Se por um lado a diversidade de opções terapêuticas e o conceito de terapia de precisão contribuem para melhorar o prognóstico da asma grave, por outro lado tornam o manejo dessa doença um pouco mais complexo. O manejo da asma grave, portanto, deve ser feito por profissionais especializados, mas não é viável que todos os pacientes com essa condição sejam encaminhados para os centros de excelência que habitualmente estão inseridos em instituições de ensino ou no sistema de saúde terciário de grandes e médios centros urbanos. É necessário que os profissionais de saúde que cuidam de doenças respiratórias na atenção secundária também estejam capacitados e tenham a estrutura necessária para identificar e tratar a asma grave. É nesse contexto que a Sociedade Brasileira de Pneumologia e Tisiologia (SBPT) publica as “Recomendações para o Manejo da Asma Grave da Sociedade Brasileira de Pneumologia e Tisiologia – 2021”.
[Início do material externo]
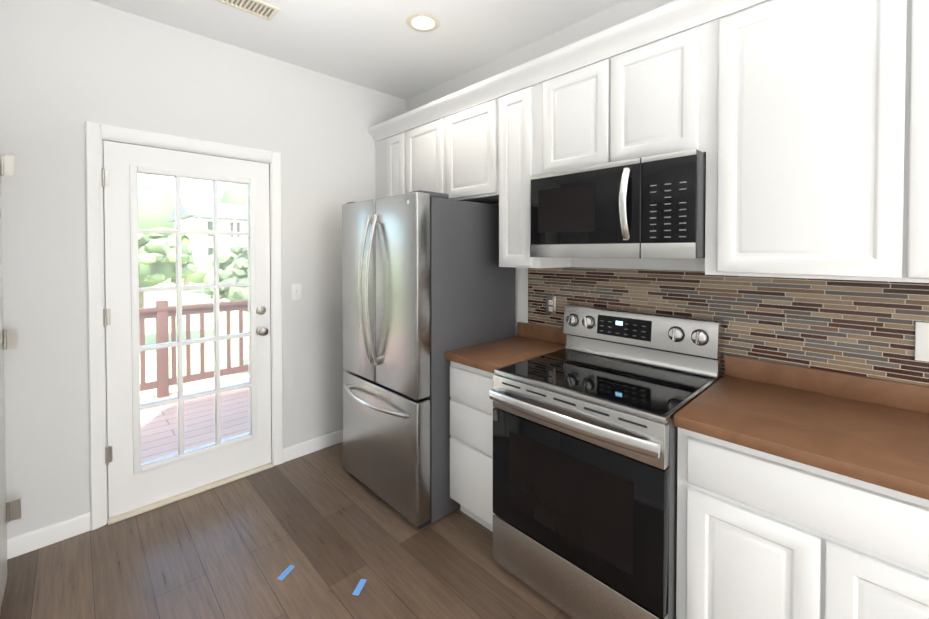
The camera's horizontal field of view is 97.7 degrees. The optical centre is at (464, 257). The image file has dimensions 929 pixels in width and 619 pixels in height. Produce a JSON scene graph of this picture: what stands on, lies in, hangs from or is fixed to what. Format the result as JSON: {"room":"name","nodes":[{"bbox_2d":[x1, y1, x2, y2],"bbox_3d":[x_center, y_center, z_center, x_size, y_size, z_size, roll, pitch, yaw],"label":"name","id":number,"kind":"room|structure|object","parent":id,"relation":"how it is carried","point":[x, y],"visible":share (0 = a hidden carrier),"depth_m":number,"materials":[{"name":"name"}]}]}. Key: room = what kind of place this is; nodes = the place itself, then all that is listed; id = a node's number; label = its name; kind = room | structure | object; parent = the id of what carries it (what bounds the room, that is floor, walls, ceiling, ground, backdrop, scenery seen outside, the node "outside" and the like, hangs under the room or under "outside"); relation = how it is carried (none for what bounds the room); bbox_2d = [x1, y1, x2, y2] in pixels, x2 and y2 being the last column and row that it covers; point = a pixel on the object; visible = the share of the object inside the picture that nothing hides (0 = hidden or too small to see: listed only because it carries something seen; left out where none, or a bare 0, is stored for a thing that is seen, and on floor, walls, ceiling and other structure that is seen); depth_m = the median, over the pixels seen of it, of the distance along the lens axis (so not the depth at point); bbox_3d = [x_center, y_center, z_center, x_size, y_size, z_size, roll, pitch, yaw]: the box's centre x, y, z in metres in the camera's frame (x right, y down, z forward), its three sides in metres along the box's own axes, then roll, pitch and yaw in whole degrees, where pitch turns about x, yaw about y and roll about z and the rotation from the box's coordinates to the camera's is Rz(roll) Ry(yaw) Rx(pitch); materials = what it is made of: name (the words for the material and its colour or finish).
{"room":"kitchen","nodes":[
{"label":"kitchen","id":0,"kind":"room"},
{"bbox_2d":[0,0,405,538],"bbox_3d":[-1.402,0.037,2.762,2.650,2.765,0.150,-1,1,-44],"label":"wall","id":1,"kind":"structure","parent":0,"point":[68,68],"depth_m":2.14,"materials":[{"name":"white paint"}]},
{"bbox_2d":[7,512,90,559],"bbox_3d":[-2.064,1.385,2.028,0.287,0.092,0.015,-1,1,-44],"label":"baseboard","id":2,"kind":"structure","parent":1,"relation":"attached to","point":[24,543],"depth_m":2.01,"materials":[{"name":"white wood"}]},
{"bbox_2d":[85,121,282,530],"bbox_3d":[-1.659,0.359,2.504,0.975,2.130,0.172,-1,1,-44],"label":"door frame","id":3,"kind":"structure","parent":1,"relation":"attached to","point":[96,134],"depth_m":2.16,"materials":[{"name":"white wood"}]},
{"bbox_2d":[102,140,270,517],"bbox_3d":[-1.614,0.388,2.451,0.844,2.027,0.126,-1,1,-44],"label":"exterior door","id":4,"kind":"structure","parent":1,"relation":"in","point":[134,482],"depth_m":2.39,"materials":[{"name":"white"}]},
{"bbox_2d":[292,283,301,299],"bbox_3d":[-1.181,0.244,2.862,0.070,0.116,0.015,-1,1,-44],"label":"light switch","id":5,"kind":"object","parent":1,"relation":"attached to","point":[296,291],"visible":1,"depth_m":2.87,"materials":[{"name":"white plastic"}]},
{"bbox_2d":[283,429,342,462],"bbox_3d":[-0.878,1.368,3.172,1.052,0.092,0.015,-1,1,-44],"label":"baseboard","id":6,"kind":"structure","parent":1,"relation":"attached to","point":[303,448],"depth_m":2.95,"materials":[{"name":"white"}]},
{"bbox_2d":[0,442,572,618],"bbox_3d":[0.733,1.504,0.571,2.650,0.100,6.300,-1,1,-44],"label":"floor","id":7,"kind":"structure","parent":0,"point":[328,526],"depth_m":1.90,"materials":[{"name":"brown wood"}]},
{"bbox_2d":[107,462,273,524],"bbox_3d":[-1.667,1.414,2.529,0.845,0.019,0.208,-1,1,-44],"label":"threshold","id":8,"kind":"object","parent":7,"relation":"on","point":[143,509],"visible":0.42,"depth_m":2.41,"materials":[{"name":"beige wood"}]},
{"bbox_2d":[277,565,366,595],"bbox_3d":[-0.635,1.434,1.805,0.396,0.001,0.087,0,1,13],"label":"tape","id":9,"kind":"object","parent":7,"relation":"on","point":[356,592],"visible":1,"depth_m":1.80,"materials":[{"name":"blue plastic"}]},
{"bbox_2d":[342,190,514,529],"bbox_3d":[-0.263,0.535,2.601,0.884,1.775,0.798,-1,1,-44],"label":"refrigerator","id":10,"kind":"object","parent":7,"relation":"on","point":[428,282],"visible":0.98,"depth_m":2.25,"materials":[{"name":"grey metal"}]},
{"bbox_2d":[450,361,493,531],"bbox_3d":[0.268,0.990,2.288,0.620,0.875,0.393,-1,1,-44],"label":"base cabinet","id":11,"kind":"object","parent":7,"relation":"on","point":[471,447],"visible":0.38,"depth_m":2.08,"materials":[{"name":"white wood"}]},
{"bbox_2d":[489,304,722,618],"bbox_3d":[0.610,0.855,1.811,0.742,1.160,0.756,-1,1,-44],"label":"range","id":12,"kind":"object","parent":7,"relation":"on","point":[585,442],"visible":1,"depth_m":1.61,"materials":[{"name":"grey"}]},
{"bbox_2d":[676,427,928,618],"bbox_3d":[1.201,1.005,1.321,0.620,0.876,0.760,-1,1,-44],"label":"base cabinet","id":13,"kind":"object","parent":7,"relation":"on","point":[762,535],"visible":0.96,"depth_m":1.15,"materials":[{"name":"white wood"}]},
{"bbox_2d":[445,322,928,499],"bbox_3d":[1.290,0.504,1.204,0.642,0.127,3.360,-1,1,-44],"label":"countertop","id":14,"kind":"structure","parent":13,"relation":"on","point":[875,431],"depth_m":1.37,"materials":[{"name":"laminate"}]},
{"bbox_2d":[90,0,625,99],"bbox_3d":[0.733,-1.361,0.527,2.650,0.100,6.300,-1,1,-44],"label":"ceiling","id":15,"kind":"structure","parent":0,"point":[382,46],"depth_m":2.40,"materials":[{"name":"white paint"}]},
{"bbox_2d":[215,0,279,20],"bbox_3d":[-1.166,-1.329,2.107,0.350,0.011,0.150,-1,1,-44],"label":"ceiling vent","id":16,"kind":"object","parent":15,"relation":"in","point":[263,10],"visible":0.98,"depth_m":2.16,"materials":[{"name":"beige metal"}]},
{"bbox_2d":[406,12,439,31],"bbox_3d":[-0.235,-1.377,2.308,0.192,0.097,0.192,-1,1,-44],"label":"recessed light","id":17,"kind":"object","parent":15,"relation":"in","point":[423,22],"visible":0.85,"depth_m":2.33,"materials":[{"name":"beige"}]},
{"bbox_2d":[406,0,704,335],"bbox_3d":[1.685,0.059,1.363,0.150,2.765,6.150,-1,1,-44],"label":"wall","id":18,"kind":"structure","parent":0,"point":[619,13],"depth_m":2.38,"materials":[{"name":"white paint"}]},
{"bbox_2d":[372,120,403,198],"bbox_3d":[-0.471,-0.473,3.246,0.322,1.030,0.429,-1,1,-44],"label":"upper cabinet","id":19,"kind":"object","parent":18,"relation":"attached to","point":[389,141],"depth_m":3.11,"materials":[{"name":"white wood"}]},
{"bbox_2d":[404,108,439,193],"bbox_3d":[-0.171,-0.677,2.932,0.322,0.612,0.436,-1,1,-44],"label":"upper cabinet","id":20,"kind":"object","parent":18,"relation":"attached to","point":[422,132],"depth_m":2.82,"materials":[{"name":"white wood"}]},
{"bbox_2d":[440,84,495,203],"bbox_3d":[0.141,-0.672,2.609,0.322,0.612,0.462,-1,1,-44],"label":"upper cabinet","id":21,"kind":"object","parent":18,"relation":"attached to","point":[467,124],"depth_m":2.49,"materials":[{"name":"white wood"}]},
{"bbox_2d":[492,68,570,267],"bbox_3d":[0.402,-0.459,2.341,0.322,1.030,0.290,-1,1,-44],"label":"upper cabinet","id":22,"kind":"object","parent":18,"relation":"attached to","point":[518,98],"depth_m":2.23,"materials":[{"name":"white wood"}]},
{"bbox_2d":[540,40,603,173],"bbox_3d":[0.637,-0.694,2.094,0.322,0.551,0.388,-1,1,-44],"label":"upper cabinet","id":23,"kind":"object","parent":18,"relation":"attached to","point":[571,87],"depth_m":1.97,"materials":[{"name":"white wood"}]},
{"bbox_2d":[604,0,707,162],"bbox_3d":[0.907,-0.690,1.814,0.322,0.551,0.389,-1,1,-44],"label":"upper cabinet","id":24,"kind":"object","parent":18,"relation":"attached to","point":[656,73],"depth_m":1.69,"materials":[{"name":"white wood"}]},
{"bbox_2d":[530,148,705,258],"bbox_3d":[0.723,-0.205,1.913,0.456,0.415,0.765,-1,1,-44],"label":"microwave","id":25,"kind":"object","parent":24,"relation":"attached to","point":[651,207],"visible":0.98,"depth_m":1.70,"materials":[{"name":"grey"}]},
{"bbox_2d":[528,267,928,386],"bbox_3d":[1.545,0.357,1.396,0.008,0.569,3.285,-1,1,-44],"label":"tile backsplash","id":26,"kind":"structure","parent":18,"relation":"attached to","point":[860,328],"depth_m":1.65,"materials":[{"name":"tile"}]},
{"bbox_2d":[546,296,555,315],"bbox_3d":[0.520,0.293,2.447,0.007,0.116,0.072,-1,1,-44],"label":"electrical outlet","id":27,"kind":"object","parent":26,"relation":"attached to","point":[550,305],"visible":1,"depth_m":2.44,"materials":[{"name":"silver metal"}]},
{"bbox_2d":[915,322,928,361],"bbox_3d":[1.576,0.287,1.349,0.010,0.132,0.104,-1,1,-44],"label":"outlet","id":28,"kind":"object","parent":26,"relation":"attached to","point":[921,341],"visible":1,"depth_m":1.38,"materials":[{"name":"white plastic"}]},
{"bbox_2d":[704,0,899,281],"bbox_3d":[1.225,-0.445,1.487,0.322,1.030,0.529,-1,1,-44],"label":"upper cabinet","id":29,"kind":"object","parent":18,"relation":"attached to","point":[803,125],"depth_m":1.36,"materials":[{"name":"white wood"}]},
{"bbox_2d":[896,0,928,282],"bbox_3d":[1.584,-0.440,1.115,0.322,1.030,0.505,-1,1,-44],"label":"upper cabinet","id":30,"kind":"object","parent":18,"relation":"attached to","point":[912,229],"depth_m":1.18,"materials":[{"name":"white wood"}]},
{"bbox_3d":[-0.115,0.086,-0.373,0.150,2.765,6.150,-1,1,-44],"label":"wall","id":31,"kind":"structure","parent":0,"visible":0},
{"bbox_2d":[0,154,20,610],"bbox_3d":[-1.754,0.413,1.504,0.081,2.028,0.820,-1,1,-44],"label":"interior door","id":32,"kind":"structure","parent":31,"relation":"in","point":[10,511],"depth_m":1.77,"materials":[{"name":"white"}]},
{"label":"outside","id":33,"kind":"structure","parent":0,"visible":0},
{"bbox_2d":[140,279,248,398],"bbox_3d":[-49.170,1.325,54.004,160.000,0.200,139.800,-1,1,-44],"label":"ground","id":34,"kind":"structure","parent":33,"point":[151,340],"depth_m":9.45,"materials":[{"name":"green plant"}]},
{"bbox_2d":[138,233,198,340],"bbox_3d":[-6.595,0.654,8.188,2.039,2.564,2.135,-1,1,-44],"label":"tree","id":35,"kind":"object","parent":34,"relation":"on","point":[159,251],"depth_m":8.01,"materials":[{"name":"green plant"}]},
{"bbox_2d":[150,227,211,290],"bbox_3d":[-14.381,0.117,20.636,3.526,3.268,2.923,-1,1,-44],"label":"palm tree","id":36,"kind":"object","parent":34,"relation":"on","point":[187,241],"depth_m":20.25,"materials":[{"name":"green plant"}]},
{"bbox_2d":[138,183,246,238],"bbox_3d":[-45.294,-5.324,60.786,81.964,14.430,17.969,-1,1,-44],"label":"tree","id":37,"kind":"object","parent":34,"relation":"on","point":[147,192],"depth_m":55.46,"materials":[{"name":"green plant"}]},
{"bbox_2d":[140,377,248,461],"bbox_3d":[-1.953,1.722,3.900,6.800,0.560,2.205,-1,1,-44],"label":"deck","id":38,"kind":"object","parent":34,"relation":"on","point":[145,447],"depth_m":3.60,"materials":[{"name":"brown wood"}]},
{"bbox_2d":[139,300,247,397],"bbox_3d":[-2.663,0.936,4.623,6.800,0.990,0.100,-1,1,-44],"label":"rail","id":39,"kind":"object","parent":38,"relation":"on","point":[157,316],"depth_m":4.25,"materials":[{"name":"brown wood"}]},
{"bbox_2d":[168,201,246,259],"bbox_3d":[-22.244,-2.478,50.948,22.400,7.500,14.700,-1,1,-44],"label":"building","id":40,"kind":"structure","parent":34,"relation":"on","point":[195,223],"depth_m":41.40,"materials":[{"name":"white"}]},
{"bbox_2d":[186,252,235,283],"bbox_3d":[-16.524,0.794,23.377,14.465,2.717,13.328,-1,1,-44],"label":"bush","id":41,"kind":"object","parent":34,"relation":"on","point":[201,279],"depth_m":19.31,"materials":[{"name":"green plant"}]},
{"bbox_2d":[204,245,247,311],"bbox_3d":[-3.169,0.864,6.414,1.662,2.199,1.693,-1,1,-44],"label":"tree","id":42,"kind":"object","parent":34,"relation":"on","point":[225,278],"depth_m":5.85,"materials":[{"name":"green plant"}]}
]}
(11) Esse documento foi construído por um painel de 17 pneumologistas com experiência clínica e em pesquisa na asma grave. O texto aborda de forma objetiva e didática os tópicos mais relevantes e atuais sobre esse tema, como os critérios para diagnóstico da asma grave; biomarcadores úteis para fenotipagem; aspectos importantes sobre a imunopatologia da asma grave, cuja compreensão é necessária para entender o racional das estratégias de manejo guiado por fenótipos; e as opções terapêuticas disponíveis no Brasil. Ao discorrer sobre as terapias disponíveis, o documento da SBPT
(11) não apenas compila os resultados de eficácia e segurança encontrados nos ensaios clínicos mais recentes, mas também traz evidências de estudos pragmáticos de mundo real, adequados à realidade brasileira.
Esse documento
(11) tem o grande mérito de facilitar a divulgação do conhecimento mais atual sobre o tema, mas divulgar o conhecimento é apenas uma das etapas necessárias para o amplo diagnóstico e tratamento da asma grave. Atualmente, existem limitações estruturais fora dos centros de referência que podem dificultar o cumprimento das recomendações da SBPT no contexto do Sistema Único de Saúde (SUS). Por exemplo, o número elevado de pacientes em relação à quantidade de profissionais de saúde que cuidam de doenças respiratórias limita o tempo disponível para a consulta de cada paciente, o que pode comprometer a qualidade da avaliação; os pacientes atendidos nos serviços públicos de saúde frequentemente têm limitações financeiras para solucionar problemas ambientais no domicílio; exames complementares simples, como a espirometria, nem sempre estão disponíveis em centros urbanos menos populosos; e exames complementares complexos necessários para o diagnóstico da asma grave, apesar de estarem progressivamente mais acessíveis, ainda não estão amplamente disponíveis.
(12) Adicionalmente, ainda há a dificuldade de acesso aos medicamentos imunobiológicos e à termoplastia brônquica, que não estão efetivamente disponibilizados pelo SUS. Felizmente, a última atualização dos protocolos clínicos e diretrizes terapêuticas para asma do Ministério da Saúde
(13) incorpora dois imunobiológicos ao esquema terapêutico da asma grave proposto pelo SUS, especificamente o omalizumabe e o mepolizumabe, abrindo a possibilidade de que esses fármacos estejam disponíveis em um futuro não muito distante.
O primeiro passo para resolver um problema é conhecê-lo. Vamos trabalhar para que as ”Recomendações para o Manejo da Asma Grave da Sociedade Brasileira de Pneumologia e Tisiologia – 2021”
(11) sejam amplamente divulgadas para médicos de nossa especialidade e de especialidades afins e que as informações pertinentes estejam disponíveis para profissionais de saúde da atenção primária, pacientes e gestores.